Every year up to 30% of medical imaging studies ordered in the United States are considered unnecessary. This issue wastes resources, strains healthcare systems, and exposes patients to avoidable risks from radiation. Despite the existence of evidence-based appropriateness guidelines, translating them consistently into day-to-day clinical decisions remains difficult. A new study published in journal Intelligent Medicine this February suggests that large language models adapted to specific clinical domains may offer a meaningful path forward.

The research team, based at Beijing Friendship Hospital and collaborating institutions, developed a model called the Appropriate Medical Imaging Recommendations Generative Pre-trained Transformer (AMIR-GPT). Rather than relying on a general-purpose AI system, they asked whether targeted fine-tuning on structured radiology guidance could produce more accurate, guideline-aligned imaging recommendations for common clinical scenarios.

“Overutilization of medical imaging is not just a cost problem. It reflects a gap between the best available evidence and what happens in practice. Our goal was to explore whether a domain-specific AI model could help bridge that gap in a way that supports clinicians, not replaces them,” says Han Lyu, M.D., corresponding author of the study and associate professor at the Department of Radiology, Beijing Friendship Hospital, Capital Medical University.
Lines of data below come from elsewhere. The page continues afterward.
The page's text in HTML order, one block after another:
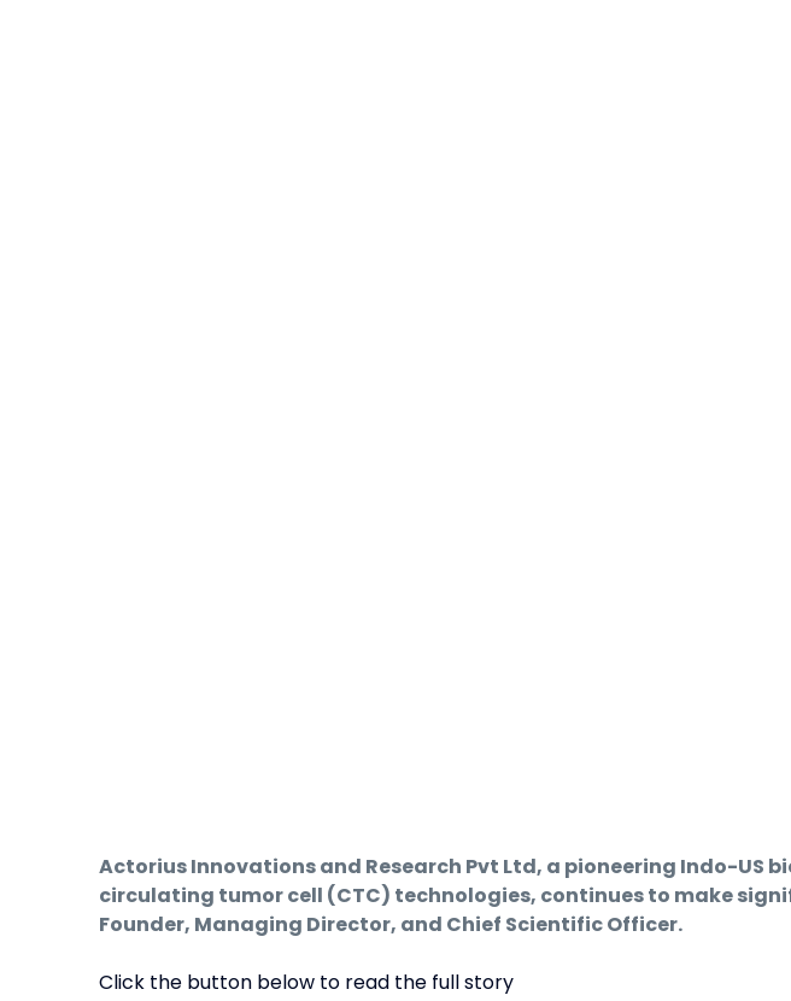
Actorius Innovations and Research Pvt Ltd, a pioneering Indo-
circulating tumor cell (CTC) technologies, continues to make
Founder, Managing Director, and Chief Scientific Officer.
Click the button below to read the full story
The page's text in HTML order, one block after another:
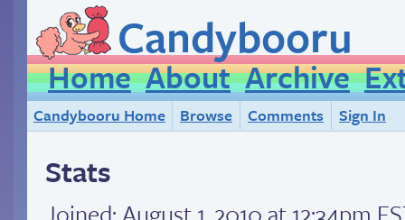
Candybooru
Home About Archive
Candybooru Home Browse Comments Sign In
Stats
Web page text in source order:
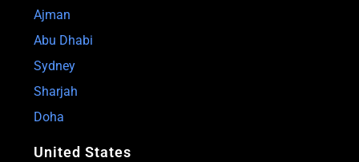
Ajman
Abu Dhabi
Sydney
Sharjah
Doha
United States
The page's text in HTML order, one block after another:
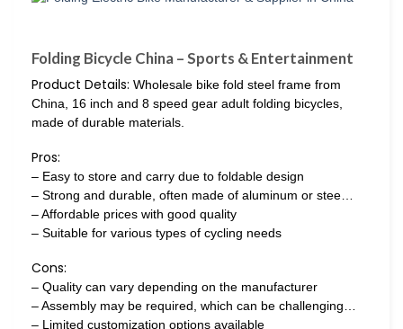
Folding Bicycle China – Sports & Entertainment
Product Details: Wholesale bike fold steel frame from
China, 16 inch and 8 speed gear adult folding bicycles,
made of durable materials.
Pros:
– Easy to store and carry due to foldable design
– Strong and durable, often made of aluminum or stee…
– Affordable prices with good quality
– Suitable for various types of cycling needs
Cons:
– Quality can vary depending on the manufacturer
– Assembly may be required, which can be challenging…
– Limited customization options available
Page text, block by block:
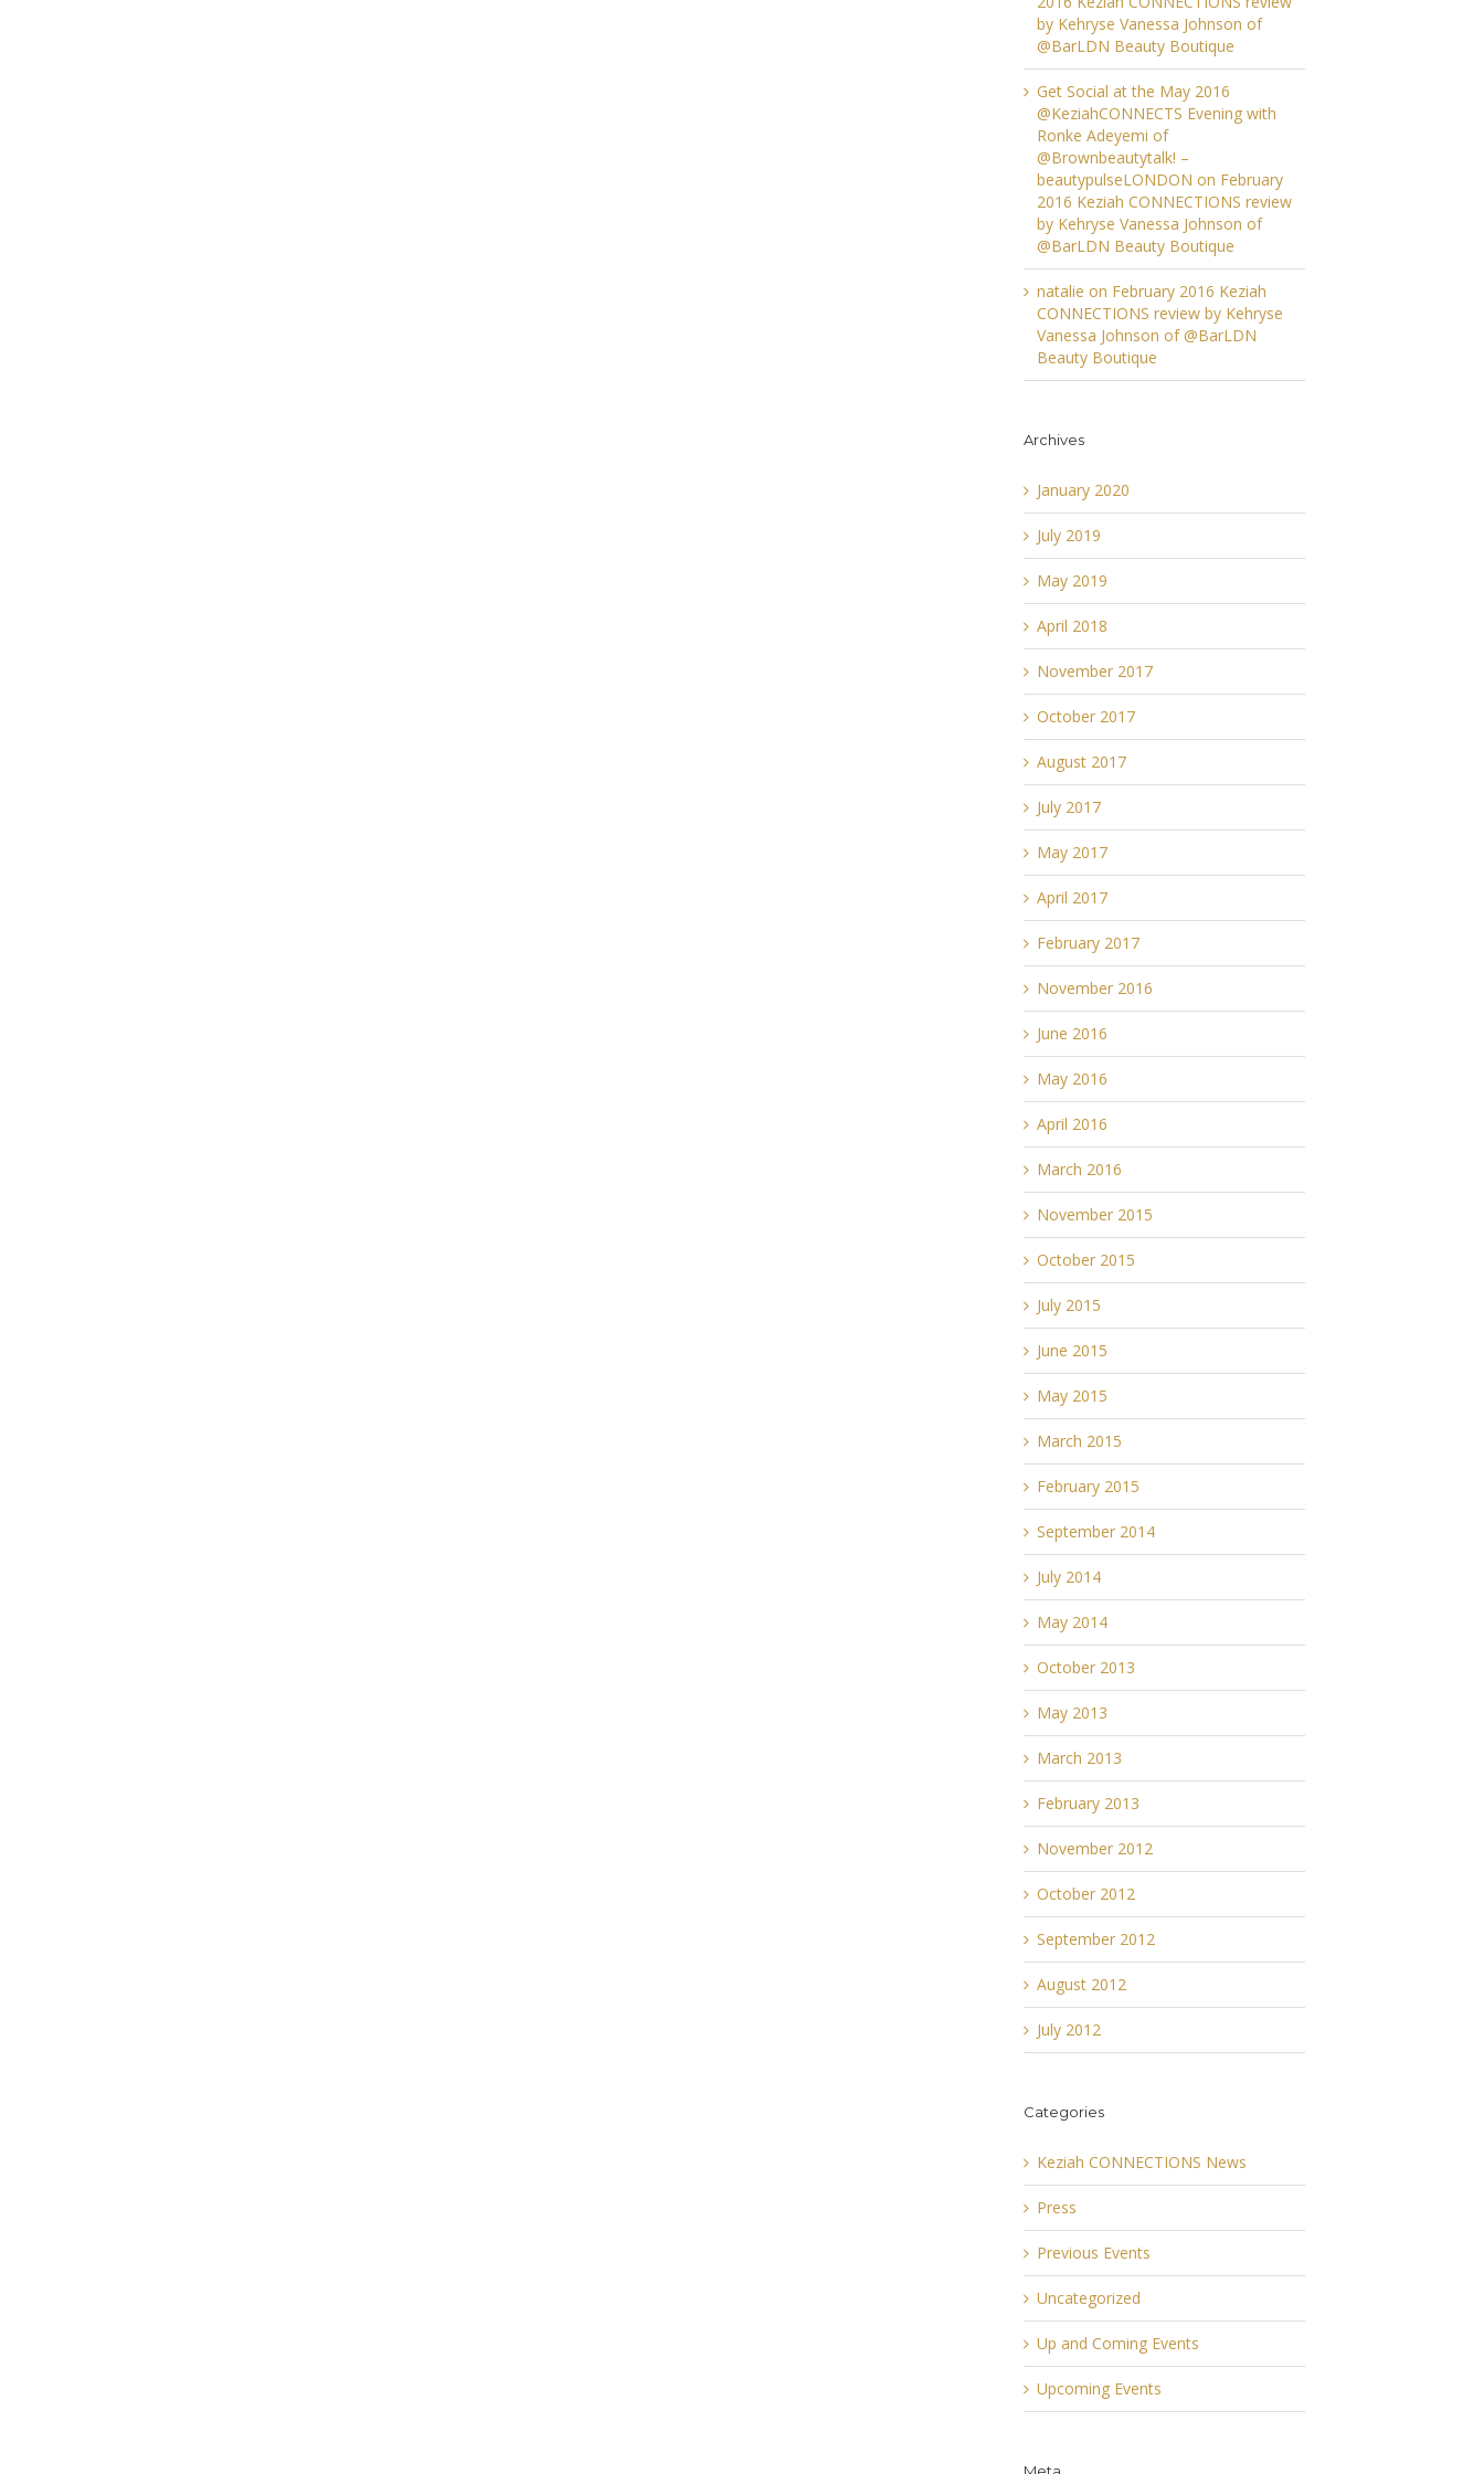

Building and testing the model

To train AMIR-GPT, the researchers curated 1,036 question-and-answer pairs derived from 26 guidelines in the American College of Radiology Appropriateness Criteria (ACR AC), covering a broad range of common clinical indications, including low back pain, trauma, fractures, abdominal pain, cancer screening and staging, gastrointestinal bleeding, hearing related complaints, and pediatric fever. Of the 1,036 entries, 932 were used for model training across four iterations, with the remaining 104 reserved for testing.
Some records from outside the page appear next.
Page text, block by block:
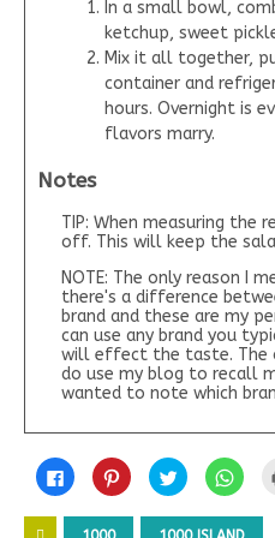
In a small bowl,
ketchup, sweet
Mix it all together,
container and
hours. Overnight is
flavors marry.
Notes
TIP: When measuring the
off. This will keep the
NOTE: The only reason I
there's a difference
brand and these are my
can use any brand you
will effect the taste. The
do use my blog to recall
wanted to note which
C
l
c
C
l
c
C
l
c
k
C
l
c
k
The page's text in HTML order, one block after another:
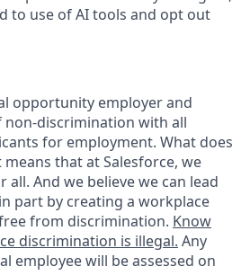
to use of AI tools and opt out
opportunity employer and
non-discrimination with all
for employment. What does
that at Salesforce, we
all. And we believe we can lead
part by creating a workplace
from discrimination. Know
discrimination is illegal. Any
employee will be assessed on
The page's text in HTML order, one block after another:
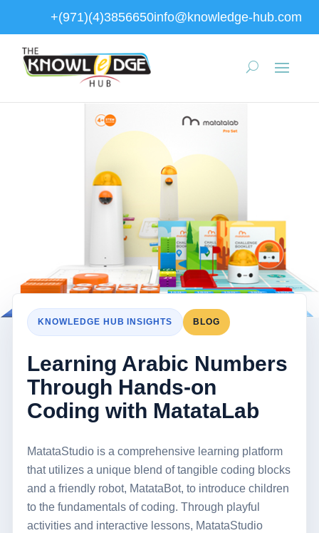
+(971)(4)3856650info@knowledge-hub.com
KNOWLEDGE HUB INSIGHTS BLOG
Learning Arabic Numbers
Through Hands-on
Coding with MatataLab
MatataStudio is a comprehensive learning platform
that utilizes a unique blend of tangible coding blocks
and a friendly robot, MatataBot, to introduce children
to the fundamentals of coding. Through playful
activities and interactive lessons, MatataStudio
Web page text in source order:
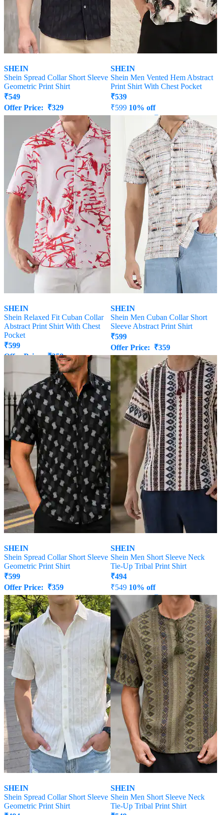
SHEIN
Shein Spread Collar Short Sleeve
Geometric Print Shirt
₹549
Offer Price: ₹329
SHEIN
Shein Men Vented Hem Abstract
Print Shirt With Chest Pocket
₹539
₹599 10% off
₹323
SHEIN
Shein Relaxed Fit Cuban Collar
Abstract Print Shirt With Chest
Pocket
₹599
Offer Price: ₹359
SHEIN
Shein Men Cuban Collar Short
Sleeve Abstract Print Shirt
₹599
Offer Price: ₹359
SHEIN
Shein Spread Collar Short Sleeve
Geometric Print Shirt
₹599
Offer Price: ₹359
SHEIN
Shein Men Short Sleeve Neck
Tie-Up Tribal Print Shirt
₹494
₹549 10% off
Offer Price:
296
SHEIN
Shein Spread Collar Short Sleeve
Geometric Print Shirt
SHEIN
Shein Men Short Sleeve Neck
Tie-Up Tribal Print Shirt
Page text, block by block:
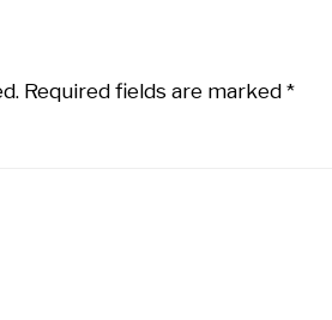
Required fields are marked *
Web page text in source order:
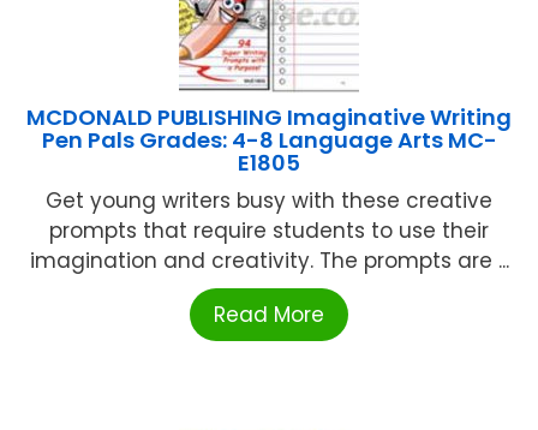
MCDONALD PUBLISHING Imaginative Writing
Pen Pals Grades: 4-8 Language Arts MC-
E1805
Get young writers busy with these creative
prompts that require students to use their
imagination and creativity. The prompts are ...
Read More
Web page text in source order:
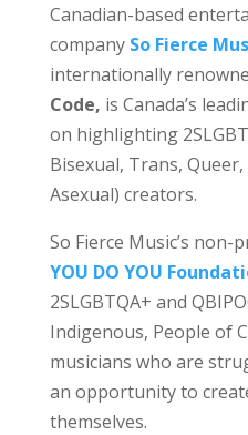
Canadian-based
company So Fierce
internationally
Code, is Canada’s
on highlighting
Bisexual, Trans,
Asexual) creators.
So Fierce Music’s
YOU DO YOU
2SLGBTQA+ and
Indigenous, People of
musicians who are
an opportunity to
themselves.
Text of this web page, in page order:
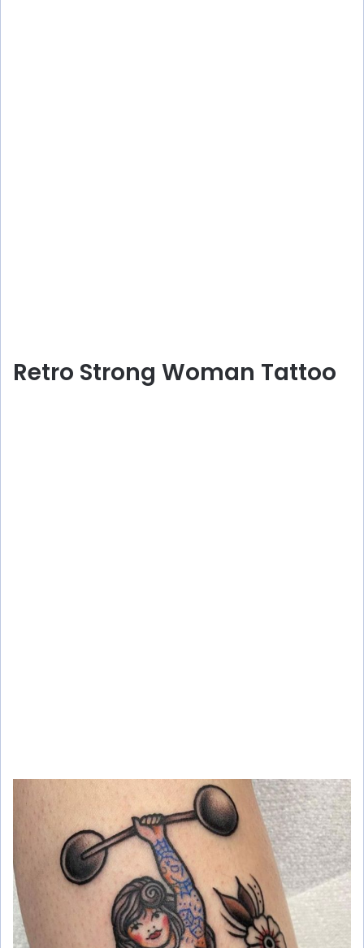
Retro Strong Woman Tattoo
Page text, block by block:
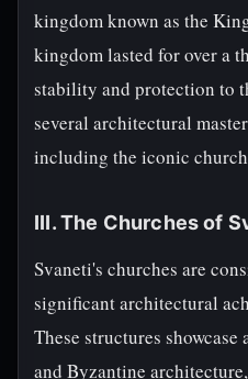
kingdom known as the
kingdom lasted for over a
stability and protection to
several architectural
including the iconic
III. The Churches of
Svaneti's churches are
significant architectural
These structures
and Byzantine

AMIR-GPT was benchmarked against GPT-4, GPT-3.5, and Gemini using the same test questions. Responses were scored on a 1 to 5 scale for similarity to standard answers through an automated assessment by GPT-3.5 and by two expert radiologists.

What the results show

In the most stringent performance category, perfect agreement with standard guideline answers (score 5 out of 5), AMIR-GPT achieved the highest proportion among all models evaluated, at 33.3% of test responses. This compares to 16.7% for GPT-4, 6.2% for GPT-3.5, and 6.2% for Gemini. The overall difference among models was statistically significant (ANOVA: f = 6.49, P = 0.0004). Pairwise testing confirmed a significant advantage for AMIR-GPT over GPT-3.5 ( P = 0.018).

However, the picture was more nuanced across other performance bands. When high match (score 4 out of 5), medium match (score 3 out of 5) and low match (score less than 3) are considered, the general purpose models were still competitive to AMIR-GPT. This finding matters for interpreting the study's claims. In medical AI evaluation, model ranking depends on whether the benchmark emphasizes exact guideline adherence or partial alignment. In clinical practice, that distinction is not merely academic. A fluent answer is not the same as a clinically appropriate one.
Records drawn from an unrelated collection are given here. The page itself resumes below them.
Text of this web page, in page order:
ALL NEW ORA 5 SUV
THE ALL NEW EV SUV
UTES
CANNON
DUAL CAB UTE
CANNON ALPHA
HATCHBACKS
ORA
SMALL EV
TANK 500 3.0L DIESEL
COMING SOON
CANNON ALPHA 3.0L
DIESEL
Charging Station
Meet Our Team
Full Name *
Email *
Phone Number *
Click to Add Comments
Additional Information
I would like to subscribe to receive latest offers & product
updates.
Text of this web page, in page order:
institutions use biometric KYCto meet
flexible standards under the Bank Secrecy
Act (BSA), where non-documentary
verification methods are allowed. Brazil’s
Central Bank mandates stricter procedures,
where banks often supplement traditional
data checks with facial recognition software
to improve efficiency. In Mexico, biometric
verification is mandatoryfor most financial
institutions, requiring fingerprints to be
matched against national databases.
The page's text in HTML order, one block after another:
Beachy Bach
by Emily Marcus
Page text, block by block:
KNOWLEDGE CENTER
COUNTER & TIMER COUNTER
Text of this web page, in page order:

Qualitative review reinforced this point. In one higher-scoring example, AMIR-GPT correctly identified magnetic resonance imaging (MRI) without intravenous contrast as the appropriate first-line imaging study for a surgical candidate with subacute low back pain after six weeks of conservative management. This is consistent with ACR guidance and clinically meaningful. However, lower-scoring outputs revealed familiar risks in medical AI: omissions and deviations from standard recommendations, and in one case, an incorrect characterization of computed tomography (CT) enterography that failed to account for the potential masking of upper gastrointestinal bleeding by oral contrast agents.

Promising direction, preliminary evidence

The study positions domain specific fine tuning as a potentially useful strategy for improving AI performance in specialized clinical tasks. But the authors are careful not to overstate the implications.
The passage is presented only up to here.